The only problem I think could be ego, for some guys, because you’re going to squat with less weight than you leg press. And you need to have back and glute strength for squatting that isn’t as necessary in leg pressing.

For a tall guy, including some deadlifting to work on the glutes and low back could go well with leg presses to build a more rounded lower body strength. That would be better than having leg strength way out of whack with lower back strength, and probably help a lot if you were wanting to work your way into squats by degrees.

just a small tip that could help a lot, make sure you find your comfortable footing before squating. Its different for everyone, but usually for tall guys its a wider then shoulder width stance.
Don’t do anything that feels uncomfortable, try to listen to your body chemistry, that goes for just about any lift.

Though this is my squat thread, I thought I would bring in my experience with deadlifts…they f’ed up my back. I was doing 10x3 and was doing fine using a light weight since I was trying to get the movement down. I was going down and someone jabbed a knife into my lower back. I looked and my wife wasn’t there so I figured it was the lift that did it. I could barely walk and when I did I had to shuffle my feet. Though I went to work after that, I left after a couple hours and now find myself laying in bed hopped up on 222’s. Thank you, Canada.

Assuming I stick with the squats, could I substitute leg presses on my deadlift day? If so, how should I position my feet for best effect? I won’t be going back to those for awhile.

-JW

I’ve fucked up my lower back more than once ;> At least I have some expirience in dealing with kind of injury you describe. Of course, I not a medical professional, and take everything I say with a grain of salt, blah, blah…

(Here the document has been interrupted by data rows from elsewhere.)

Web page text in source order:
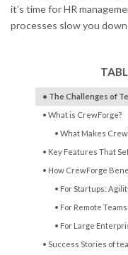
The Challenges of
What is CrewForge?
What Makes
Key Features That
How CrewForge
For Startups:
For Remote
For Large
Success Stories of
it’s time for HR
processes slow you down
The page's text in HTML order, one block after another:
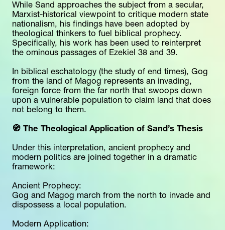
While Sand approaches the subject from a secular,
Marxist-historical viewpoint to critique modern state
nationalism, his findings have been adopted by
theological thinkers to fuel biblical prophecy.
Specifically, his work has been used to reinterpret
the ominous passages of Ezekiel 38 and 39.
In biblical eschatology (the study of end times), Gog
from the land of Magog represents an invading,
foreign force from the far north that swoops down
upon a vulnerable population to claim land that does
not belong to them.
🧭 The Theological Application of Sand’s Thesis
Under this interpretation, ancient prophecy and
modern politics are joined together in a dramatic
framework:
Ancient Prophecy:
Gog and Magog march from the north to invade and
dispossess a local population.
Modern Application:
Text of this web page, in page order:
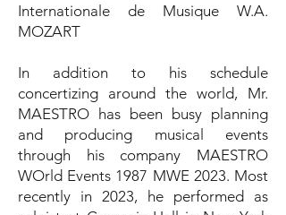
Internationale de Musique W.A.
MOZART
In addition to his schedule
concertizing around the world, Mr.
MAESTRO has been busy planning
and producing musical events
through his company MAESTRO
WOrld Events 1987 MWE 2023. Most
recently in 2023, he performed as

If you’re injured right now, I would start doing Front Squats instead of Back Squats to spare lower back a little. On DL day, forget about heavy lower back work, just try doing some light hypers and/or pullthrougs. Leg Press is a really bad idea, as I recall from some of the articles, it places a great deal of stress on lower back.

You could consider changing your workout until your back heals. This split has worked ok for me when I was injured not so long ago:

Monday -
Horizontal Push/Pull
light hypers/pullthroughs

Wednesday - Lower Body, as much as you can
Front Squats light 5x5 /1 min rest
DB Step-ups 4x6
RDL 3x15 (if can; if not, try Leg Curls)
Abs 3x15

Friday -
Vertical Push/Pull
light hypers/pullthroughs

I hope this helps. Get better soon.

I suggest you try doing shrug bar deadlifts. They are easier on the lower back than conventional deadlifts and great for the legs.